▶ [EXERCISE]
In the material below, find all lines with the string "repository" and copy them.

▶ [SUPPLIED DATA]
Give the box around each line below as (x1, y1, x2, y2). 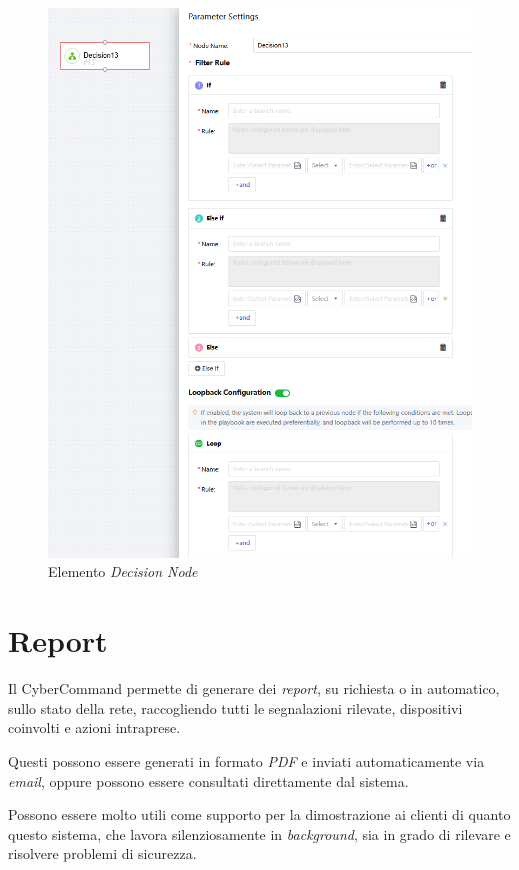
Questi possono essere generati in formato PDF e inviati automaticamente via (8, 750, 485, 771)
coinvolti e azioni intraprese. (8, 717, 181, 738)
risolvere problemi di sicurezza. (8, 843, 197, 864)
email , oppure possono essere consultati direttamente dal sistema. (8, 770, 409, 791)
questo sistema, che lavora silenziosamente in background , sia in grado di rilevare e (8, 823, 511, 844)
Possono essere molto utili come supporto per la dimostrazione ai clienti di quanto (8, 804, 511, 825)
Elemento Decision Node (48, 561, 198, 582)
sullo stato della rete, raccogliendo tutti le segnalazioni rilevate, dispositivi (8, 697, 463, 718)
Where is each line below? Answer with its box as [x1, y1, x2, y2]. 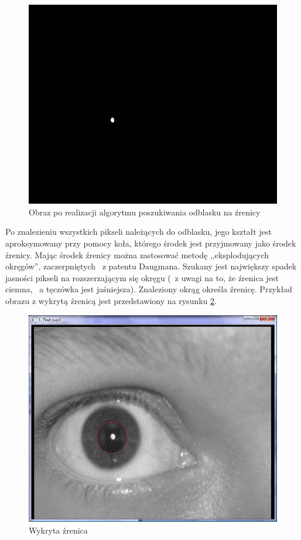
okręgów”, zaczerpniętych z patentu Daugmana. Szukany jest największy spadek [5, 260, 297, 272]
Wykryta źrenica [29, 524, 88, 536]
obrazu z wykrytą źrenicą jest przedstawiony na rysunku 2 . [5, 294, 217, 306]
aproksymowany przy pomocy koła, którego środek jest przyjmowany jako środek [5, 237, 296, 249]
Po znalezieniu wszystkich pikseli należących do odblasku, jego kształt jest [5, 225, 272, 238]
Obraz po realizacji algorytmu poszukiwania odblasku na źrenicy [29, 205, 261, 218]
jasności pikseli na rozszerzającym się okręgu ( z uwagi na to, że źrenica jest [5, 271, 279, 283]
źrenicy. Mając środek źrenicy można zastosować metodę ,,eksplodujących [5, 248, 269, 261]
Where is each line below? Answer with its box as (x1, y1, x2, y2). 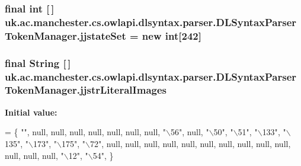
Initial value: (5, 106, 57, 118)
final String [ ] (5, 55, 71, 70)
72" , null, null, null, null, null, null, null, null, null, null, (90, 137, 291, 149)
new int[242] (142, 28, 201, 43)
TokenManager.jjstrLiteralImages (5, 82, 166, 97)
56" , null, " (171, 126, 209, 138)
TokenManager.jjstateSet (5, 28, 126, 43)
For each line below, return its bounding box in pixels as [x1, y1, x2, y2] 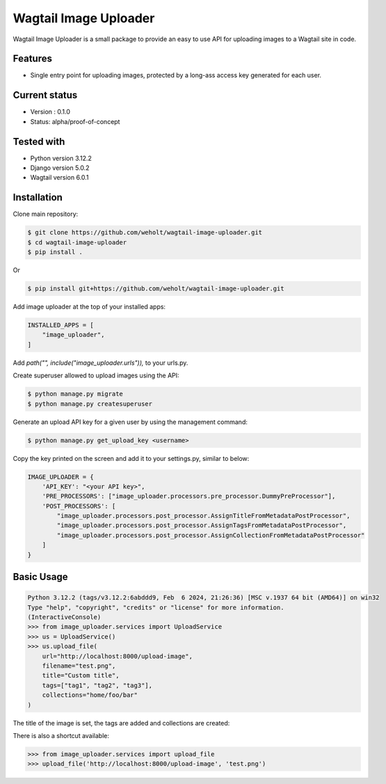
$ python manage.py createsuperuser [27, 400, 153, 407]
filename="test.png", [42, 661, 116, 670]
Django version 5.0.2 [30, 164, 90, 172]
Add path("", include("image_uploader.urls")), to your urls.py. [13, 359, 188, 367]
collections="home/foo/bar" [42, 691, 138, 699]
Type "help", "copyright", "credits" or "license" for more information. [27, 603, 284, 611]
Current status [13, 89, 78, 101]
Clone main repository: [13, 210, 79, 219]
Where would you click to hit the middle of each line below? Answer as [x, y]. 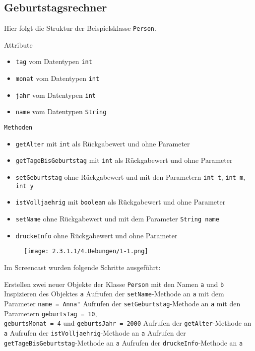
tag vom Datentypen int [54, 61]
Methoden [18, 128]
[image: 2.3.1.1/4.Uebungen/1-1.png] [86, 251]
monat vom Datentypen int [58, 78]
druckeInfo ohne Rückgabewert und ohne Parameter [96, 235]
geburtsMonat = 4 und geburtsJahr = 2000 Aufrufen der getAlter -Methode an [128, 323]
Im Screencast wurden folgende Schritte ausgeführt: [82, 267]
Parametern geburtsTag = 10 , [51, 313]
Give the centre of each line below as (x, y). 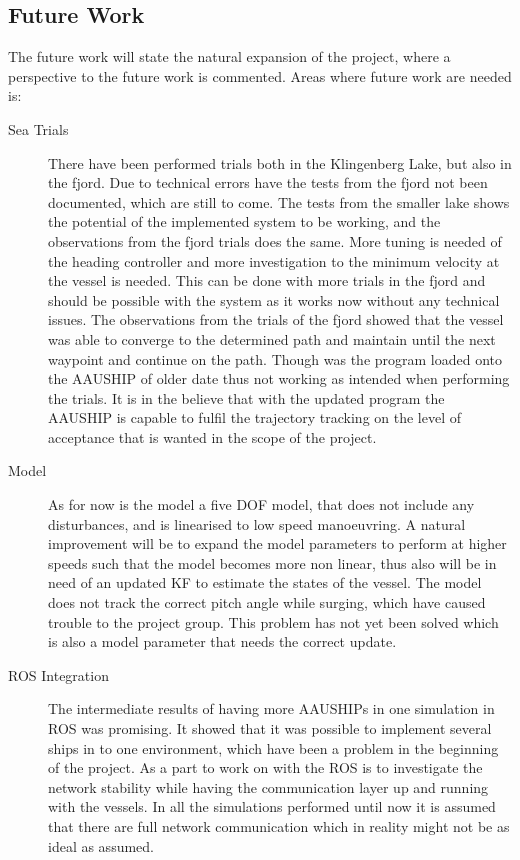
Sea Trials (38, 128)
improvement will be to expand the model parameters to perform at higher (277, 543)
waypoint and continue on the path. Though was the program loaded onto (275, 358)
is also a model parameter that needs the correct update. (222, 641)
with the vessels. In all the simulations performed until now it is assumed (272, 806)
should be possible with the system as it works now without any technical (274, 299)
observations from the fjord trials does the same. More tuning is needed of (275, 240)
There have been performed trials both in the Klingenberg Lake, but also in (280, 162)
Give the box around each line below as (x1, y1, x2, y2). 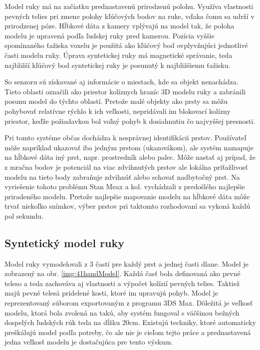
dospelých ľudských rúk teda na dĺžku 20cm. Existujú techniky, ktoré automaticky (4, 317, 256, 328)
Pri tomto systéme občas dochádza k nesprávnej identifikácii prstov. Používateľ (4, 132, 247, 143)
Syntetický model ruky (4, 235, 125, 250)
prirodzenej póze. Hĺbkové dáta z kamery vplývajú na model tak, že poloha (4, 20, 235, 31)
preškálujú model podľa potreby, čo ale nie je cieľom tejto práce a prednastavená (4, 327, 251, 337)
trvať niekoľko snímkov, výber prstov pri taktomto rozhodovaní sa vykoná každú (4, 201, 251, 211)
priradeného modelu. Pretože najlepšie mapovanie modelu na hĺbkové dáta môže (4, 191, 250, 201)
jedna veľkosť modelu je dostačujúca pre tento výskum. (4, 337, 173, 347)
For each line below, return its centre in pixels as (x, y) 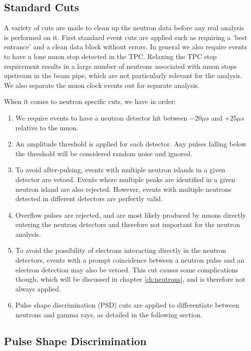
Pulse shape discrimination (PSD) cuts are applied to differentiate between (127, 305)
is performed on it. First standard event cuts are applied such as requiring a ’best (126, 37)
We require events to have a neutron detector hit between (101, 117)
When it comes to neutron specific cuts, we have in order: (90, 101)
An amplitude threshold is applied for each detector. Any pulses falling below (131, 144)
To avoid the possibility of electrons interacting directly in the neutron (121, 250)
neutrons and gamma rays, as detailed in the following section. (109, 315)
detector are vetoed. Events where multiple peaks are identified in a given (125, 179)
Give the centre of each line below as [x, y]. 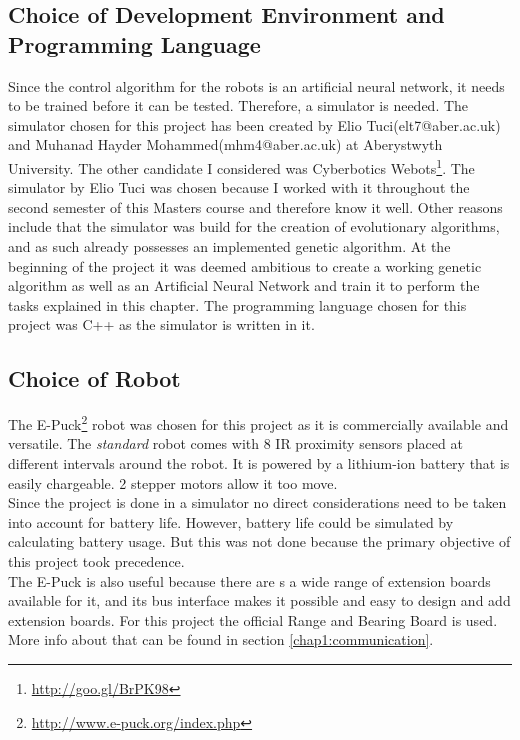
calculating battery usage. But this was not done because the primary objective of [259, 541]
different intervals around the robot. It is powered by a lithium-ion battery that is [259, 463]
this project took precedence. [96, 560]
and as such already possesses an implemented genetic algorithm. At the [229, 246]
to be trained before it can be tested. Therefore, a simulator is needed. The [238, 105]
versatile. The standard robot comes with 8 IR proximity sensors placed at [235, 443]
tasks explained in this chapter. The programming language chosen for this [237, 304]
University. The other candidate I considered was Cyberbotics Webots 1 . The [241, 166]
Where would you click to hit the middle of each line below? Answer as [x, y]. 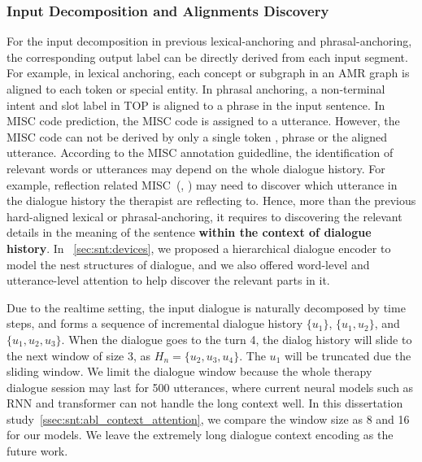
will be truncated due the [348, 355]
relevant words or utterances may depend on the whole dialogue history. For [196, 168]
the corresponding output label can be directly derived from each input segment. [207, 57]
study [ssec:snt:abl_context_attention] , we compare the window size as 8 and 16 [208, 418]
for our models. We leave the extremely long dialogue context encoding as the [200, 435]
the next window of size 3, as [79, 355]
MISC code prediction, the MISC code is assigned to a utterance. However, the [203, 121]
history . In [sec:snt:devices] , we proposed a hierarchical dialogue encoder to [199, 248]
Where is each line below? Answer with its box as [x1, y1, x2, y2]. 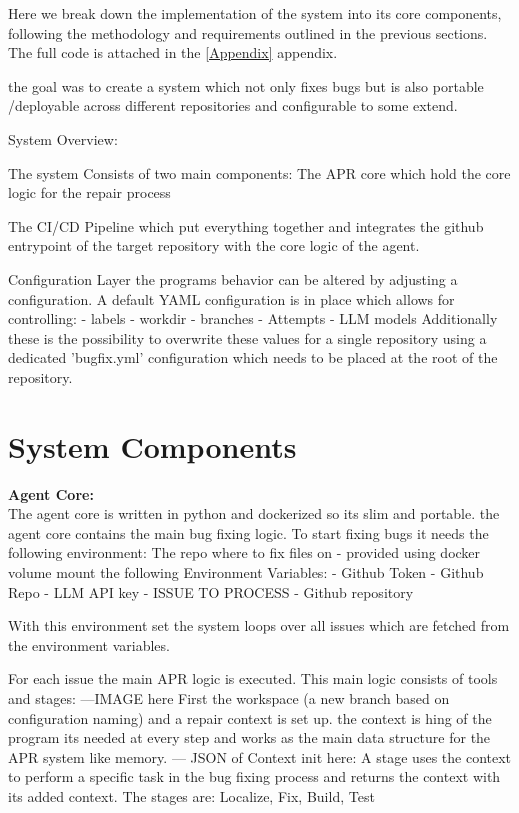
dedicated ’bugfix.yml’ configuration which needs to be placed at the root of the [8, 347, 498, 368]
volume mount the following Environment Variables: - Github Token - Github [8, 562, 484, 582]
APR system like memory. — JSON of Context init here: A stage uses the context [8, 746, 512, 767]
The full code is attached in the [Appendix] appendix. [8, 42, 338, 63]
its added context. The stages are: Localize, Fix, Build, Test [8, 785, 375, 806]
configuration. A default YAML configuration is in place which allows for [8, 288, 455, 309]
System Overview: [8, 128, 118, 149]
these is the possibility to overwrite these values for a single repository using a [8, 327, 487, 348]
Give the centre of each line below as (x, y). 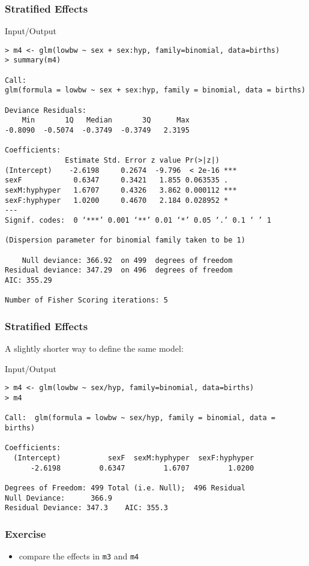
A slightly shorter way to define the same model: (94, 348)
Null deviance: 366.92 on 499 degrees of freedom (127, 260)
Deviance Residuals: (46, 110)
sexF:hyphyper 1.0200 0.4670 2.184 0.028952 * (117, 200)
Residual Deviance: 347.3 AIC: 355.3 (87, 508)
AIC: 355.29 (28, 280)
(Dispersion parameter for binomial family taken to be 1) (125, 240)
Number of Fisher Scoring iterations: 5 (87, 300)
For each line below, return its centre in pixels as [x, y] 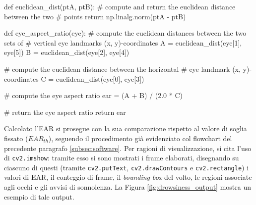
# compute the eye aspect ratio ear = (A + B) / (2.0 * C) [93, 95]
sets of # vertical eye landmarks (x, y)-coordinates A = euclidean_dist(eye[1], [123, 42]
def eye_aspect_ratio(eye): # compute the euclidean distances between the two [125, 33]
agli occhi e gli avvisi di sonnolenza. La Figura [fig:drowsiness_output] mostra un [128, 187]
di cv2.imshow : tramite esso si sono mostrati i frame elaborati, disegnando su [122, 158]
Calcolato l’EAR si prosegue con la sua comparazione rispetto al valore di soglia [126, 128]
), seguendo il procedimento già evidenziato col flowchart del [140, 138]
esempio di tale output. [39, 196]
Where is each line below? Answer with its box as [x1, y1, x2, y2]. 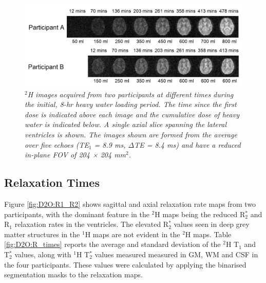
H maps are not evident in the [85, 228, 180, 239]
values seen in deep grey [174, 219, 250, 229]
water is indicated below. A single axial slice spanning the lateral [25, 119, 226, 130]
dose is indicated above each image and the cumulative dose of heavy [25, 109, 239, 119]
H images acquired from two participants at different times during [27, 89, 234, 99]
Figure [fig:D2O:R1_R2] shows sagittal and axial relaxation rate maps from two [4, 199, 256, 209]
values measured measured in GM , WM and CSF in [94, 249, 258, 259]
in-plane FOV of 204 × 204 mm [25, 149, 126, 160]
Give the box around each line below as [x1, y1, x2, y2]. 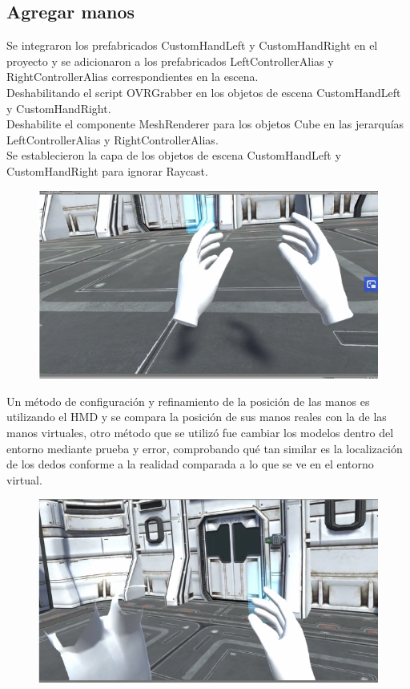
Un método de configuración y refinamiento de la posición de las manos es [6, 392, 370, 409]
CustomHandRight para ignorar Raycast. [6, 162, 208, 179]
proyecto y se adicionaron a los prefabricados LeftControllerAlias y [6, 52, 334, 69]
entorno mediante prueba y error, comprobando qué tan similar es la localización [6, 440, 403, 456]
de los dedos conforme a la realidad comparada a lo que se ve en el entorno [6, 456, 374, 472]
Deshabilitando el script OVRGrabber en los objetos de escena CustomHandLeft [6, 83, 401, 100]
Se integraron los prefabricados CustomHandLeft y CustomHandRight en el [6, 37, 378, 54]
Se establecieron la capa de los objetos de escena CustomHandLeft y [6, 147, 341, 164]
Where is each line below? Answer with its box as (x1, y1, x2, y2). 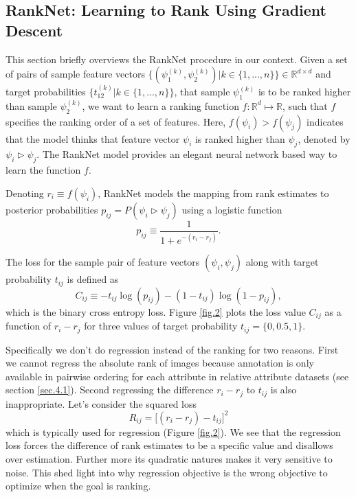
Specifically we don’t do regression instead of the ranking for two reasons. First (5, 342, 339, 356)
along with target (245, 255, 319, 269)
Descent (5, 19, 63, 41)
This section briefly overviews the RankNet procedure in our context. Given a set (5, 51, 348, 66)
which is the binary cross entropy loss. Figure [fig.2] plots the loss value (5, 304, 306, 319)
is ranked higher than (194, 131, 285, 146)
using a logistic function (181, 202, 282, 216)
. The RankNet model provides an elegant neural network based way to (36, 147, 337, 161)
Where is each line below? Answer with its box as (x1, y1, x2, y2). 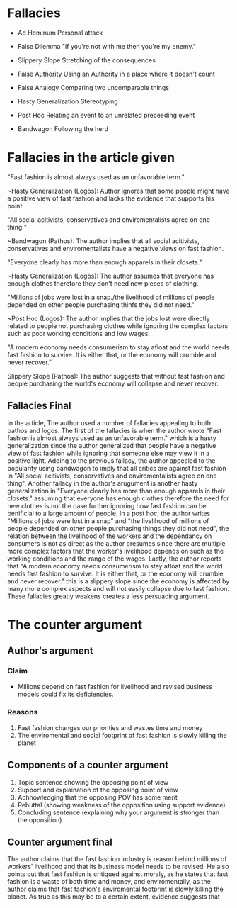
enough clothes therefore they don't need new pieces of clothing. (7, 279, 199, 288)
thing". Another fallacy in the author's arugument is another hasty (7, 478, 198, 487)
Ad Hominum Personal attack (17, 28, 103, 37)
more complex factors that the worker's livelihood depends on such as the (7, 547, 224, 555)
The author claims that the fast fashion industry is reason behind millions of (7, 855, 227, 863)
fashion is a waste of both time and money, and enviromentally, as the (7, 878, 211, 886)
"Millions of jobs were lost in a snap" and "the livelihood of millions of (7, 516, 209, 525)
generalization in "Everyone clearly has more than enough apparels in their (7, 486, 226, 495)
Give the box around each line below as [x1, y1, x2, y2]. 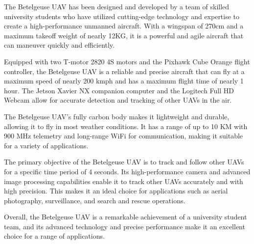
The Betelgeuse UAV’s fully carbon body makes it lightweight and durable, [4, 111, 230, 121]
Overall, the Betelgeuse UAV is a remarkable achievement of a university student [4, 212, 247, 222]
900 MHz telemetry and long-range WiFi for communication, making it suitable [4, 131, 243, 141]
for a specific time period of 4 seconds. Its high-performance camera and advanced [4, 166, 251, 176]
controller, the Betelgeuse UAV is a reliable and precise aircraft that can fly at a [4, 66, 245, 76]
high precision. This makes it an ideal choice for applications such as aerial [4, 186, 228, 196]
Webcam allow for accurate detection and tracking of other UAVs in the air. [4, 95, 232, 105]
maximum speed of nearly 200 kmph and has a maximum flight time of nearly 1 [4, 76, 244, 86]

▶ [RESULT FOR THIS EXERCISE]
Clone main repository: [13, 210, 79, 219]
these is the possibility to overwrite these values for a single repository using a [8, 327, 487, 348]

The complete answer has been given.